In step 4, using the chosen threshold value in previous step, inflammatory voxels were automatically segmented and retained if situated within the disease-specific ROI from step 2 or emanated from within this defined area. This is shown in
Figure 2d.
Finally, segmentations resulting from step 4 underwent a thorough review of 50 images and any necessary adjustments by MD researcher with 5 years of experience in orthopedics imaging (LC), instructed by a musculoskeletal radiologist (WF). The segmentations were validated and approved by the radiologist (WF).
2.3. Data Portions
At the end of the workflow, for each tenosynovitis pathology, a dataset of 50 expert-approved segmentation was thus ready for automation. Thirty segmentations were used for training the segmentation model, and twenty were used for testing the model. To evaluate the generalizability of our segmentation model, we employed a 2-fold cross-validation approach. Specifically, our dataset of 50 labeled segmentations was divided into two folds. For each fold, we used 30 segmentations for training and 20 segmentations for testing. This ensured that all segmentations were used in both training and testing at least once. Each segmentation was included in the testing set once at most, allowing us to obtain a mean test result and assess the model’s performance across different subsets of the data. Data in training and test sets were from different patients to avoid information leak.
2.4. Model Training
NnU-Net is inherently structured to compensate for the absence of testing data, employing a 5-fold cross-validation approach as its standard protocol [
27]. Given that we had access to an independent testing set within the same dataset, we bypassed this default feature and conducted training using the entirety of the training data. We allocated a distinct dataset for each pathology, processing each one separately. The semi-automatically corrected segmentations were employed to train a deep learning nnU-Net network with 3D full resolution configuration for 1000 epochs using a Dice similarity coefficient with Cross Entropy loss.

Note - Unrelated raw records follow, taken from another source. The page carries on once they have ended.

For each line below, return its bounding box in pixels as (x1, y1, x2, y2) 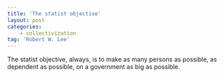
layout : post (7, 17, 45, 24)
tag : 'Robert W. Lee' (7, 36, 70, 43)
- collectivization (20, 29, 77, 37)
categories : (7, 23, 42, 30)
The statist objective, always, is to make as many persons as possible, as (7, 55, 218, 63)
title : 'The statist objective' (7, 10, 101, 17)
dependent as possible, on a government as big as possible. (7, 63, 180, 71)
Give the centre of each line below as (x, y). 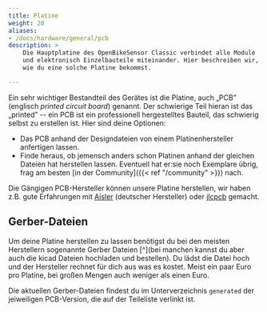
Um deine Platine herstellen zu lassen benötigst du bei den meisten (119, 241)
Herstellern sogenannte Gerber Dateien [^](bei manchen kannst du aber (127, 250)
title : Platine (34, 16)
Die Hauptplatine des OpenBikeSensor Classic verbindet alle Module (139, 53)
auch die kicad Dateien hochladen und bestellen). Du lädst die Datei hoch (129, 258)
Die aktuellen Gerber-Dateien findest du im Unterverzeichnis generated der (132, 290)
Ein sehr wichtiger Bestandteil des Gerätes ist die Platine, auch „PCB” (123, 98)
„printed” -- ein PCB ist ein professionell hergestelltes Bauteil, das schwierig (133, 114)
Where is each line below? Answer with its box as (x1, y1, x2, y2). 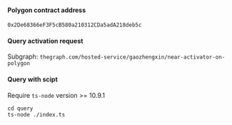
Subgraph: (7, 52, 39, 61)
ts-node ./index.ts (7, 111, 66, 118)
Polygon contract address (7, 6, 86, 14)
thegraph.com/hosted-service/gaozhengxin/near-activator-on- (39, 54, 226, 61)
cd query (7, 104, 34, 112)
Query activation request (7, 36, 84, 45)
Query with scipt (7, 75, 59, 84)
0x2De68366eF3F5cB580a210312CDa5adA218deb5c (7, 21, 142, 29)
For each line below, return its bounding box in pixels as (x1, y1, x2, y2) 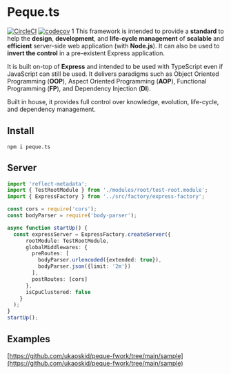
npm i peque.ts (7, 143, 51, 150)
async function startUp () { (7, 224, 88, 231)
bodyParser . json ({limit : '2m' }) (37, 263, 131, 270)
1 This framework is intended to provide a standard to (71, 27, 224, 35)
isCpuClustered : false (25, 288, 91, 295)
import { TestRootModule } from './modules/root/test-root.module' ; (7, 187, 208, 194)
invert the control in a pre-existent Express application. (7, 49, 165, 57)
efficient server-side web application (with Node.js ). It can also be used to (7, 41, 220, 50)

To enhance the network’s resilience to the various MRI artifacts present in the dataset, the TorchIO data augmentation library [
28] was utilized to add noise, ghosting effect or bias field inhomogeneity to images and create augmented image-segmentation pairs. The nnU-Net framework automatically integrates optimal pre-processing and architectural strategies by analyzing characteristics of the given dataset, such as modality, spacing and dimensions of the scans [
29].
We selected nnU-Net as our segmentation framework due to its demonstrated state-of-the-art performance across diverse medical image segmentation tasks and its automatic configuration of preprocessing, architecture and training parameters. In our feasibility context with a limited dataset, nnU-Net provided a robust and reproducible pipeline without the need for extensive manual tuning. Although alternative models such as attention-based U-Nets or transformer architectures may offer improvements in specific cases, these were not explored here due to the scope and focus of the study. A recent comparative analysis found that nnU-Net outperformed attention U-Nets and Res-U-Nets across tasks like tumor and polyp segmentation, particularly in recall and Dice score [
30].
2.5. Experiments
Evaluation of automated against semi-automated pathology segmentation.

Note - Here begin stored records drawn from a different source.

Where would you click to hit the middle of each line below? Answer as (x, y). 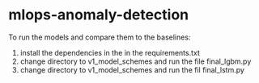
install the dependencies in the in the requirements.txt (110, 52)
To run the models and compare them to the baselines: (100, 37)
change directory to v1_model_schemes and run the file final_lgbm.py (136, 61)
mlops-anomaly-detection (99, 15)
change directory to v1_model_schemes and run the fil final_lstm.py (132, 69)
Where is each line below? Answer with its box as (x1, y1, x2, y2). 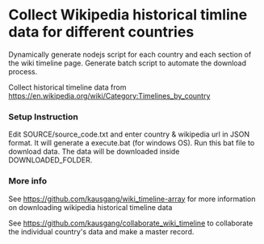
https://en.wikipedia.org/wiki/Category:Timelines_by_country (8, 90, 211, 100)
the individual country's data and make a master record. (8, 226, 195, 236)
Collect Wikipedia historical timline (8, 6, 248, 24)
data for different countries (8, 23, 195, 41)
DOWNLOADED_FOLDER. (8, 155, 93, 165)
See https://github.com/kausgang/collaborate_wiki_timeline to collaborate (8, 218, 254, 228)
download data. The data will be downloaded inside (8, 147, 180, 157)
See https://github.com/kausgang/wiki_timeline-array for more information (8, 194, 256, 204)
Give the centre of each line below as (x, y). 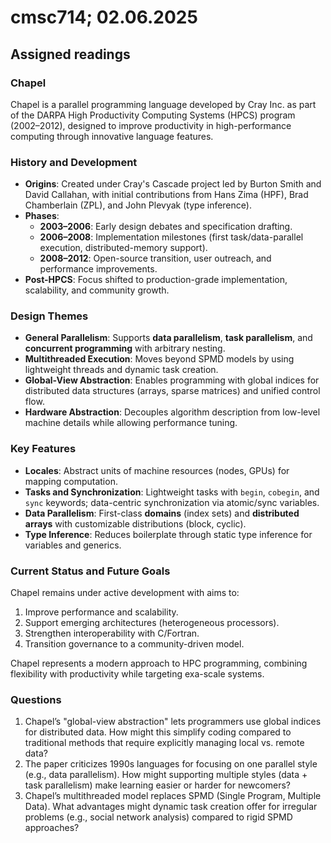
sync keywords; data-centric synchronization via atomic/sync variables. (172, 502)
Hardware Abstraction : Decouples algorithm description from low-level (172, 412)
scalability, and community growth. (97, 290)
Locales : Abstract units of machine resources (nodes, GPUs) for (157, 470)
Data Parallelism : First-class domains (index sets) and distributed (162, 513)
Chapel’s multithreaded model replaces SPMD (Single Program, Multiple (173, 796)
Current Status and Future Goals (90, 571)
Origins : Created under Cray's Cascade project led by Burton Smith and (173, 184)
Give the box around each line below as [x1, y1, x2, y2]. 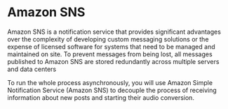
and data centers [7, 65, 57, 73]
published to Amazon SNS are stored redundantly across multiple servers [7, 57, 220, 65]
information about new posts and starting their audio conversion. [7, 93, 195, 102]
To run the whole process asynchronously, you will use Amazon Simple [7, 78, 213, 86]
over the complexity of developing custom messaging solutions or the [7, 34, 209, 43]
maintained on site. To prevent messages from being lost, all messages [7, 50, 213, 58]
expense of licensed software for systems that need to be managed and [7, 42, 215, 51]
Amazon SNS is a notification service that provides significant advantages [7, 27, 221, 36]
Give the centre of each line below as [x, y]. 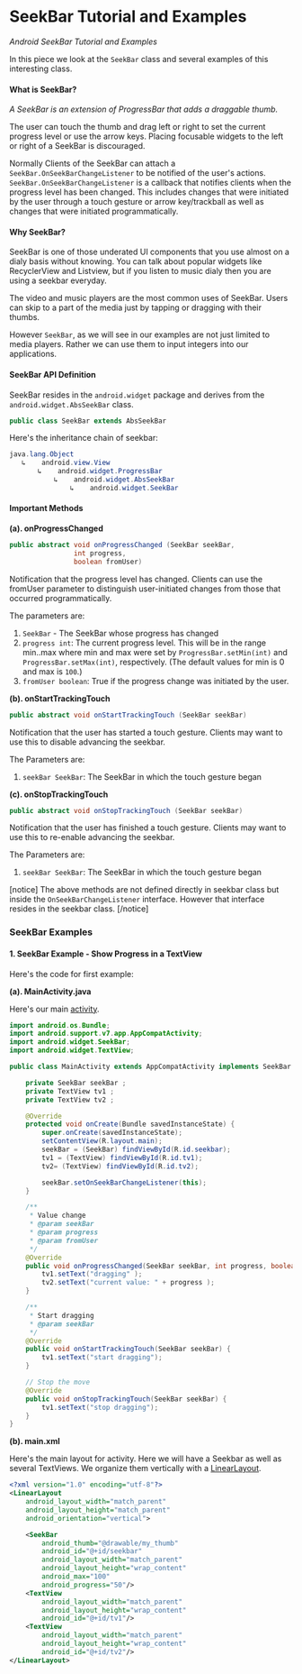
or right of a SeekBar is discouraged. [77, 146]
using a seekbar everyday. [58, 280]
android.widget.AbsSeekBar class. [71, 404]
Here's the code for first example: [72, 974]
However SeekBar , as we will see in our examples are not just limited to [140, 334]
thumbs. [25, 317]
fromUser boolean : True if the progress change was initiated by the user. [155, 681]
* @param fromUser [64, 1240]
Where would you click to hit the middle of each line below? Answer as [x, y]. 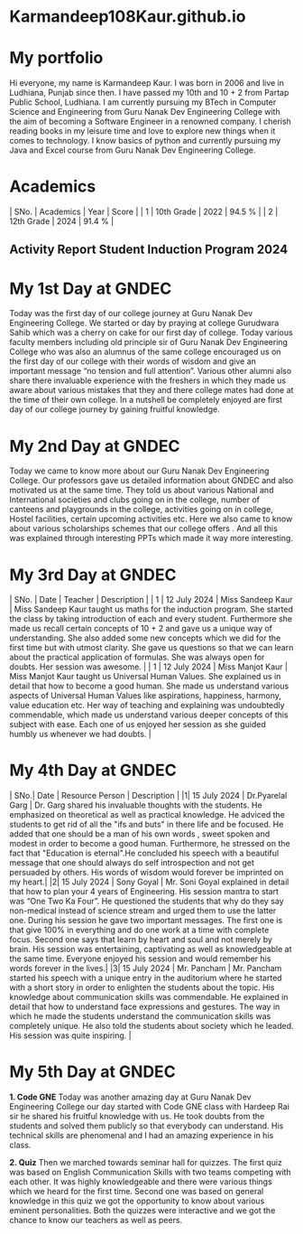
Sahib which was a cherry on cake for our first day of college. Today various [151, 332]
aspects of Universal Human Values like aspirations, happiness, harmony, [146, 696]
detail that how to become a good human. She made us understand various [149, 686]
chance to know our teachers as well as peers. [96, 1220]
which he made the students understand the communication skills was [140, 1016]
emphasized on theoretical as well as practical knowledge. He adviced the [147, 815]
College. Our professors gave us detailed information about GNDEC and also [151, 481]
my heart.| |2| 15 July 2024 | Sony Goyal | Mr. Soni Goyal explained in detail [149, 882]

To assess the efficacy of the trained nnU-Net models, we used them to predict the segmentation of the test scans and compared them with the semi-automatically generated ground truth segmentations available. The training and test sets were selected in a way that covers different scores of tenosynovitis. The test set did not have any patients in common with the training set to avoid information leak. For quantitative evaluation of performance, we employed the Dice coefficient. This indicates how well the trained model can segment the pathology compared to the expert.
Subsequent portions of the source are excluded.